◆ Data for analysis ◆
+-------+

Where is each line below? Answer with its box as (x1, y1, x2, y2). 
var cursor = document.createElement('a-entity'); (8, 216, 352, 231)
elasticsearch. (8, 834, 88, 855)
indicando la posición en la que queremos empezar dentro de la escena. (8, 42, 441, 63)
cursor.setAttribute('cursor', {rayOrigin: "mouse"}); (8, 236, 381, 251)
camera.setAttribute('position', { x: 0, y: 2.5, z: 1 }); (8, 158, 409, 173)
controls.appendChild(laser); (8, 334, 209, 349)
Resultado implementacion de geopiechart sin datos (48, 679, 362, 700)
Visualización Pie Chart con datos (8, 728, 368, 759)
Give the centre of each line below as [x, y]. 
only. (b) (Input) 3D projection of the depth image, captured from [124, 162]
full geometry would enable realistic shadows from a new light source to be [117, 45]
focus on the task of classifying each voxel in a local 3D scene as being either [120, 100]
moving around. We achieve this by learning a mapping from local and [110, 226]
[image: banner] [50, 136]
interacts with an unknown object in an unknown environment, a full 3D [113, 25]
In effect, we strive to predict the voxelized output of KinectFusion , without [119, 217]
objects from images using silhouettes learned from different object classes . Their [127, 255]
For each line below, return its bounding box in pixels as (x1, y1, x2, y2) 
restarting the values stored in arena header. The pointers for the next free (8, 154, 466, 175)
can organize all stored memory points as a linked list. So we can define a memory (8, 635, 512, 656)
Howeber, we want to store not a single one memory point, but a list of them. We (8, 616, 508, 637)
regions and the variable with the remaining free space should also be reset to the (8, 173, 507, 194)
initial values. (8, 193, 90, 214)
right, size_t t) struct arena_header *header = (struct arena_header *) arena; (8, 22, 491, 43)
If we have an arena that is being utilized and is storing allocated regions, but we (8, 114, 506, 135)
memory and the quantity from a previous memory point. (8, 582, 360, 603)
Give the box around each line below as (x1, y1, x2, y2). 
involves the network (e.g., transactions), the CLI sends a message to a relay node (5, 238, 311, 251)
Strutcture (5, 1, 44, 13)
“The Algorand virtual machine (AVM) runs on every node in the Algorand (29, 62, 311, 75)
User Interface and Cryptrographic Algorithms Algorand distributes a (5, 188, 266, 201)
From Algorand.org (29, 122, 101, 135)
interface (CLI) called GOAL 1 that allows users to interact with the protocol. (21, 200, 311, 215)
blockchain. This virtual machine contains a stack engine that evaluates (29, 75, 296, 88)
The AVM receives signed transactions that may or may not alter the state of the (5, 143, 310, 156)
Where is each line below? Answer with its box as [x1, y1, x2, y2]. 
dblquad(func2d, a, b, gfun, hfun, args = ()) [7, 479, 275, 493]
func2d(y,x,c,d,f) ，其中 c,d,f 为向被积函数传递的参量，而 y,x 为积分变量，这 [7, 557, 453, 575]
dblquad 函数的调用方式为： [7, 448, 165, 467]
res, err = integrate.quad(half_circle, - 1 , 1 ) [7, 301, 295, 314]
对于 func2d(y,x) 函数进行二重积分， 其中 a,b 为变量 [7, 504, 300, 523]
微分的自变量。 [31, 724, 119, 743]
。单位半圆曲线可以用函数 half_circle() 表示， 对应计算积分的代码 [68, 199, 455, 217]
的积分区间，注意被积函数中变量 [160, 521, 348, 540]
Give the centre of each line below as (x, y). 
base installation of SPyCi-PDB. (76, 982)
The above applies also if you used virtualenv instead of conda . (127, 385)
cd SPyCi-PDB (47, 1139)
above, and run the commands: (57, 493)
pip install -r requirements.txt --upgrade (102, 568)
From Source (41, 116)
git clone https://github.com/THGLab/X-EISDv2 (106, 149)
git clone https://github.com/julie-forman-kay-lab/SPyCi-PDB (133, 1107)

+-------+

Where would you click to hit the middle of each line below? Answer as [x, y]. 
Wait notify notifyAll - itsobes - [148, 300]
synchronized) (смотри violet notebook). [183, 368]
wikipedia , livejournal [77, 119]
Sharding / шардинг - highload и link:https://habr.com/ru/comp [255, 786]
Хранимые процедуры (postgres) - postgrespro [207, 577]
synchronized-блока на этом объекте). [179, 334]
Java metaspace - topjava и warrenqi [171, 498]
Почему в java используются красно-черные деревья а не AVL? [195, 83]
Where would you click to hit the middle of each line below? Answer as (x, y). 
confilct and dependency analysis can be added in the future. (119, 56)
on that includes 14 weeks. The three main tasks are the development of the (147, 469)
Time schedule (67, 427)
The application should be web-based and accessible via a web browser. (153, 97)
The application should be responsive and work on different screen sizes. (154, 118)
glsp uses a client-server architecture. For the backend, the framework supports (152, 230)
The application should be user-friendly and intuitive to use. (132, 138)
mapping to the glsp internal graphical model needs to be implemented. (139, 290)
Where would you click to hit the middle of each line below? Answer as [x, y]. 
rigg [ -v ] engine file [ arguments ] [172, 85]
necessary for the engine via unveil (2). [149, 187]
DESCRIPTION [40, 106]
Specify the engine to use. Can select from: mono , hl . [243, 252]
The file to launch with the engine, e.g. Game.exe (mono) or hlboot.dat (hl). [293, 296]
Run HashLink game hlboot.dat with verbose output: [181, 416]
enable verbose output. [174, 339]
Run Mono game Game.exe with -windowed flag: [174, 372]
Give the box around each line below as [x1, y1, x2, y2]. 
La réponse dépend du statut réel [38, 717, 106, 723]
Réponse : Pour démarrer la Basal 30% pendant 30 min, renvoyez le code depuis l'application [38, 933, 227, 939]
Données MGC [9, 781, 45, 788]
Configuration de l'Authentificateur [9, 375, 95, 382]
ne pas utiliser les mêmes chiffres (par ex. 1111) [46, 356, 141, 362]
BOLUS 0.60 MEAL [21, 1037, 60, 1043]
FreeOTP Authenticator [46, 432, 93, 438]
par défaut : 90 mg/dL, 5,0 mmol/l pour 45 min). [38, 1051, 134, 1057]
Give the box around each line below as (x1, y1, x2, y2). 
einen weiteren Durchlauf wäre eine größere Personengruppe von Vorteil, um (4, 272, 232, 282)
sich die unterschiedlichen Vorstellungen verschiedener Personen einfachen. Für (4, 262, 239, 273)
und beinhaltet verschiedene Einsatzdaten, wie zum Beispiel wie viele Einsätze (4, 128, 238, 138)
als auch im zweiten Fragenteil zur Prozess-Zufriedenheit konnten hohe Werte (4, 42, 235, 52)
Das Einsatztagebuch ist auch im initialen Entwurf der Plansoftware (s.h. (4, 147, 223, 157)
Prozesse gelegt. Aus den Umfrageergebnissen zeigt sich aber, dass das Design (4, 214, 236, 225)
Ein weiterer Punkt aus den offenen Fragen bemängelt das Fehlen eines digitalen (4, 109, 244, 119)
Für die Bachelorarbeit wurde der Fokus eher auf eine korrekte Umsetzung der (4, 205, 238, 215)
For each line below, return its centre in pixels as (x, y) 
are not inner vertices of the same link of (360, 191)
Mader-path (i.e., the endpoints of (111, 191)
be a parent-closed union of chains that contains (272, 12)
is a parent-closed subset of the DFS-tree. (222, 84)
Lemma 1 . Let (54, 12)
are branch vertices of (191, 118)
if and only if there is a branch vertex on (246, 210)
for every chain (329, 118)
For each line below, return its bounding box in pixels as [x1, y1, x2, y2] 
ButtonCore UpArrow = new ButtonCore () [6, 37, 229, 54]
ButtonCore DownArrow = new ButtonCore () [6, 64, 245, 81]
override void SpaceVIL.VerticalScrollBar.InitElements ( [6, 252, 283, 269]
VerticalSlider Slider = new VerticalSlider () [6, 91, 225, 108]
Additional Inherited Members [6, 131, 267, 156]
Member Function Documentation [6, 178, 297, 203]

+-------+

◆ Assigned task ◆
The range runs from the line above containing "的积分区间，注意被积函数中变量 [160, 521, 348, 540]" to the line containing "git clone https://github.com/julie-forman-kay-lab/SPyCi-PDB", inclusive. Restate those lines word for word and no others.

◆ Written solution ◆
的积分区间，注意被积函数中变量 [160, 521, 348, 540]
Give the centre of each line below as (x, y). 
base installation of SPyCi-PDB. (76, 982)
The above applies also if you used virtualenv instead of conda . (127, 385)
cd SPyCi-PDB (47, 1139)
above, and run the commands: (57, 493)
pip install -r requirements.txt --upgrade (102, 568)
From Source (41, 116)
git clone https://github.com/THGLab/X-EISDv2 (106, 149)
git clone https://github.com/julie-forman-kay-lab/SPyCi-PDB (133, 1107)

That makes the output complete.